And has i say i am kind of sure prefix doesnt have the same effect on Core2 (but not 100% sure). Wich is ofc not the topic question.

PS: It still a pointless debate about the prefix on a branch for change the local BTB. My question was about meta branch prediction on Core2duo.

jj2007

Quote from: theunknownguy on June 24, 2010, 08:17:51 PM
Anger fog

Anger and fog, exactly. Post your code and your timings, please.

theunknownguy

Quote from: jj2007 on June 24, 2010, 08:36:12 PM
Quote from: theunknownguy on June 24, 2010, 08:17:51 PM
Anger fog

Anger and fog, exactly. Post your code and your timings, please.


Need to switch to my P4 at home, i am at office... Core2Duo and trying to use the branch hints witout any effect at all...

So now about my real question and leaving the branch prefix wich have not much to do at all.

Does somebody have a more interesting theory about how the Core2Duo uses the meta branch?

PS: Is not only agner, is also intel telling you by this simple quote.  "In the event that a branch hint is necessary"
So its pointless deny or trying to make those prefix like a "bad usage", its just a "recommendation"


theunknownguy

Tomorrow ill post a code for predict loops at least for trying to understand more the loop predication.
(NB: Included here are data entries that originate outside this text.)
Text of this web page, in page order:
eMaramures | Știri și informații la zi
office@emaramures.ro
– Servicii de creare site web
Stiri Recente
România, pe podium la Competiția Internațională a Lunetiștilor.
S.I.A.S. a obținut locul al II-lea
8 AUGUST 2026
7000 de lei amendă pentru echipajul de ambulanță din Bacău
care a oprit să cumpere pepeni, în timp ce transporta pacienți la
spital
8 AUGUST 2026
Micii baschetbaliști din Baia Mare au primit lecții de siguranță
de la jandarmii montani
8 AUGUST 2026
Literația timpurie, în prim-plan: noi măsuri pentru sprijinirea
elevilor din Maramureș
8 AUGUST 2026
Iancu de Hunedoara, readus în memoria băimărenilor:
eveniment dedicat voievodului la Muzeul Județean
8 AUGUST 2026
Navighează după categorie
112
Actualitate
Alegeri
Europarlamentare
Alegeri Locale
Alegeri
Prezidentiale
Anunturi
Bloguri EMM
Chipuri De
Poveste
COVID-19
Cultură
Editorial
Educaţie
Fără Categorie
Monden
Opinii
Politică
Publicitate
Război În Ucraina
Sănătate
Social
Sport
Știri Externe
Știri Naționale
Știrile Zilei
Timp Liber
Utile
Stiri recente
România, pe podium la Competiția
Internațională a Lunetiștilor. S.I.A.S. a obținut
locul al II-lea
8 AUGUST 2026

Cant now just too tired. And thanks for the answers.

hutch--

Something you learn after writing code for processors from i486 upwards, do not lock your code design into one hardware as the next may not work well with it. I know the prefixes that Clive mentioned but I never saw code run faster with them and they are not fully supported with earlier or later hardware. With current processors I work on a Core2 quad and an i7 quad and they both respond to conventional Intel design specs like the example I posted above.

Theory is fine but like the old motor racing comment, when the flag drops the bullsh*t stops, clock the difference and make your decisions that way.
Download site for MASM32      New MASM Forum
https://masm32.com          https://masm32.com/board/index.php

theunknownguy

Quote from: hutch-- on June 25, 2010, 12:59:26 AM
Something you learn after writing code for processors from i486 upwards, do not lock your code design into one hardware as the next may not work well with it. I know the prefixes that Clive mentioned but I never saw code run faster with them and they are not fully supported with earlier or later hardware. With current processors I work on a Core2 quad and an i7 quad and they both respond to conventional Intel design specs like the example I posted above.
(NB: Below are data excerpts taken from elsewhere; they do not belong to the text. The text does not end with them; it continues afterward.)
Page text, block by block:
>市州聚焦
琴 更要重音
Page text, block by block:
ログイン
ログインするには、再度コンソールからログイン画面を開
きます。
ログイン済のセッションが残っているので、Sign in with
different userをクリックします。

Theory is fine but like the old motor racing comment, when the flag drops the bullsh*t stops, clock the difference and make your decisions that way.

Thanks hutch for the advice. I tried has you say the prefixes on Core2Duo and no effect so i guess they just are not supported or have no effect over the BTB local buffer.
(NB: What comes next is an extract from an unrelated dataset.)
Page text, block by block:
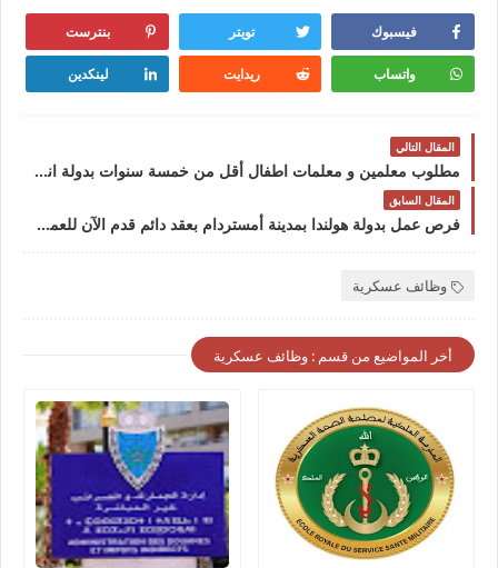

But i like the way of predicting a loop it would sure help to improve my knowledge about AI, so ill keep forward with it. Also an interesting paper of neuronal branch predication:

http://citeseerx.ist.psu.edu/viewdoc/download?doi=10.1.1.7.3023&rep=rep1&type=pdf

Also another question does Align works better with prefixes or using NOP?


hutch--

J8ust keep in mind that AI and processor circuitry are at opposite ends of the spectrum, the logic behind processor design is in fact very sophisticated but it has been evolving for may years and later versions are rarely ever compatible with older stuff. In recent processor families, the Core2 series processors are a lot faster than a PIV relatively with SSE instructions, the PIV was slow with LEA which was fast on both earlier and later Intel hardware, bit manipulation is still very ordinary and this probably will not change as the demand is not high enough.

Now branch prediction still related very closely to loop code design and its generally in the innermost part of the loop that it matters the most. If a branch is regularly taken in one direction it will remain in the BTB but a worst case is when you have a branch that is randomly taken OR not taken depending on the previous data, when it is predicted correctly its fast but if the most recent OP was one way and the next one is the other it is predicted incorrectly and you usually end up with a pipeline stall.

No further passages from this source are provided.